Data follows below. Repeat exactly the lines between the line holding "LinkedInYouTubeFacebook" and the line holding "step back behind planted", inclusive, and nothing more; drop pictures.

--- DATA SECTION Enclosed Below ---

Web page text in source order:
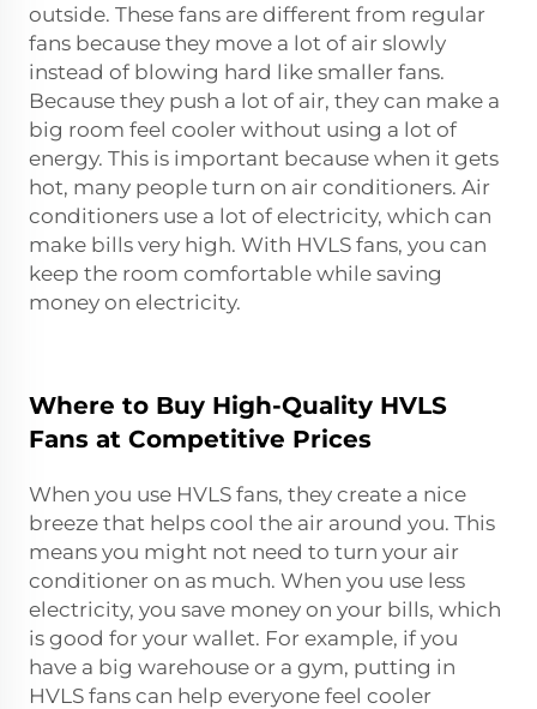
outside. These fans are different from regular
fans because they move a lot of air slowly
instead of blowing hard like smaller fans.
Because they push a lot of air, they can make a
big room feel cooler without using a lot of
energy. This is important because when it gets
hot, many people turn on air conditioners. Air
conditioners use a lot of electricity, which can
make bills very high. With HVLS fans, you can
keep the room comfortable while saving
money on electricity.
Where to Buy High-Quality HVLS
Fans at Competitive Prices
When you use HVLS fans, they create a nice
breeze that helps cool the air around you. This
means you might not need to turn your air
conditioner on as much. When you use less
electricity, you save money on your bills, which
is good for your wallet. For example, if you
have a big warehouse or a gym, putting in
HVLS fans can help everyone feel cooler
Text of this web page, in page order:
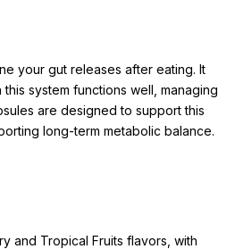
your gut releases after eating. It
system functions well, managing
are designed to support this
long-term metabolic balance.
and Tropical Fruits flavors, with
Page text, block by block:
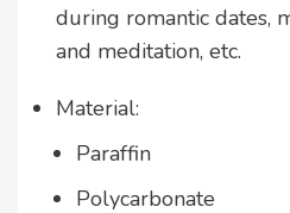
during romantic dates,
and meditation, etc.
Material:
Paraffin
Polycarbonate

--- End of Enclosed DATA SECTION ---
--- DATA SECTION Enclosed Below ---

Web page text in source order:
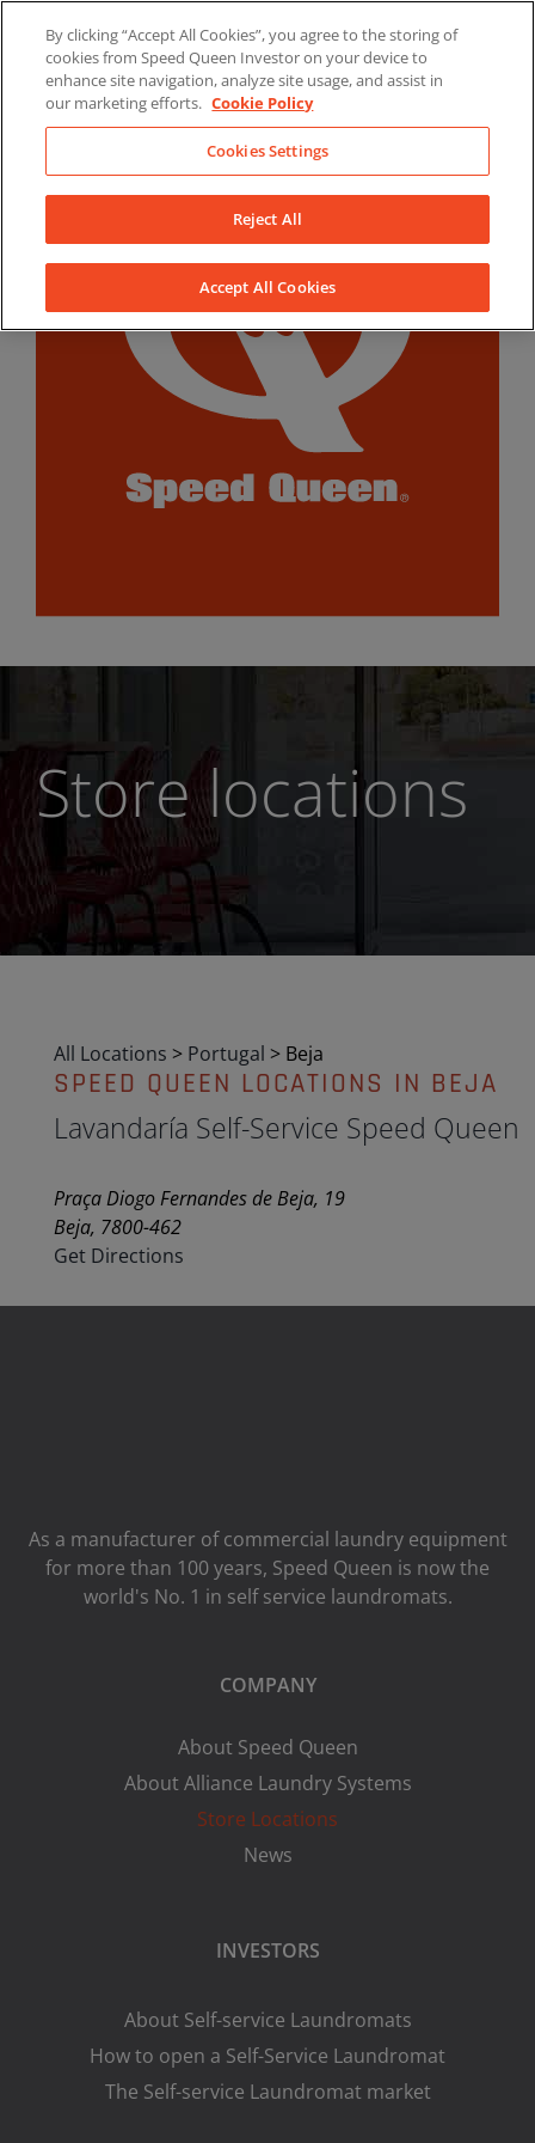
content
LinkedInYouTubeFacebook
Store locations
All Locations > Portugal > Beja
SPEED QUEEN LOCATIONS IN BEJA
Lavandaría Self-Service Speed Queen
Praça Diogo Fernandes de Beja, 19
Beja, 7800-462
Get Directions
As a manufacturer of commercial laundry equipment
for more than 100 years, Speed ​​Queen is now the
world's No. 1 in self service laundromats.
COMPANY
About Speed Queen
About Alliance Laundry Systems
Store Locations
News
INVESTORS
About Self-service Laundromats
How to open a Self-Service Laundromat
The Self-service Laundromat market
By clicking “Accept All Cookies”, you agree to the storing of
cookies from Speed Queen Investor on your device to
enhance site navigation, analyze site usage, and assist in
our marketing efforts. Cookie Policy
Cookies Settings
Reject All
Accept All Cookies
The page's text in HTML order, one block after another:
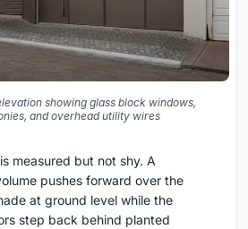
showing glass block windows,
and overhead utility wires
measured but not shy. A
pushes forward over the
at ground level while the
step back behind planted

--- End of Enclosed DATA SECTION ---
--- DATA SECTION Enclosed Below ---

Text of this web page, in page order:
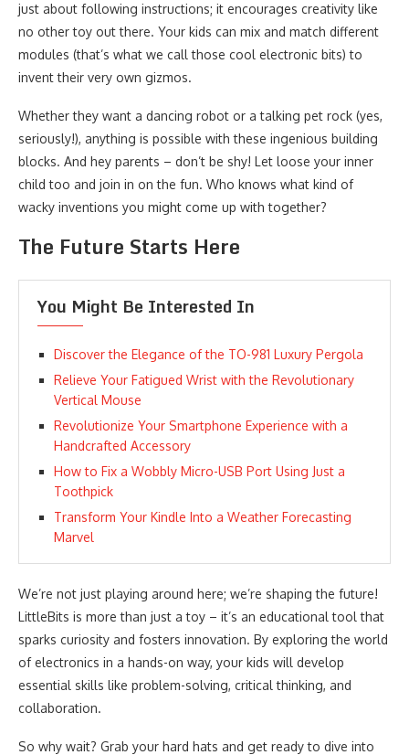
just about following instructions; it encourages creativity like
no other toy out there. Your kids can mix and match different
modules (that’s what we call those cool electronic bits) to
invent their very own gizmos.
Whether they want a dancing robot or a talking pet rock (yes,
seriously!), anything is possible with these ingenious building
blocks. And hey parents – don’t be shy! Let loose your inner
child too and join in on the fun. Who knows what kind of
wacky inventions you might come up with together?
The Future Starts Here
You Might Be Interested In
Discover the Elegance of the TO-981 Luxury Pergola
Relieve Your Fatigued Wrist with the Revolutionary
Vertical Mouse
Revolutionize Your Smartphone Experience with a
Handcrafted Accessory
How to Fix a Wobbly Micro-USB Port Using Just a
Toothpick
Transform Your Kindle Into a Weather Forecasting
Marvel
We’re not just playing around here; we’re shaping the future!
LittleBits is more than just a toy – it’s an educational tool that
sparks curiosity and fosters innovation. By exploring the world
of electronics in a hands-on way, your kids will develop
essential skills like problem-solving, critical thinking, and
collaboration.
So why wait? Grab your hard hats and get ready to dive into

--- End of Enclosed DATA SECTION ---

RESPONSE BELOW
LinkedInYouTubeFacebook
Store locations
All Locations > Portugal > Beja
SPEED QUEEN LOCATIONS IN BEJA
Lavandaría Self-Service Speed Queen
Praça Diogo Fernandes de Beja, 19
Beja, 7800-462
Get Directions
As a manufacturer of commercial laundry equipment
for more than 100 years, Speed ​​Queen is now the
world's No. 1 in self service laundromats.
COMPANY
About Speed Queen
About Alliance Laundry Systems
Store Locations
News
INVESTORS
About Self-service Laundromats
How to open a Self-Service Laundromat
The Self-service Laundromat market
By clicking “Accept All Cookies”, you agree to the storing of
cookies from Speed Queen Investor on your device to
enhance site navigation, analyze site usage, and assist in
our marketing efforts. Cookie Policy
Cookies Settings
Reject All
Accept All Cookies
The page's text in HTML order, one block after another:
showing glass block windows,
and overhead utility wires
measured but not shy. A
pushes forward over the
at ground level while the
step back behind planted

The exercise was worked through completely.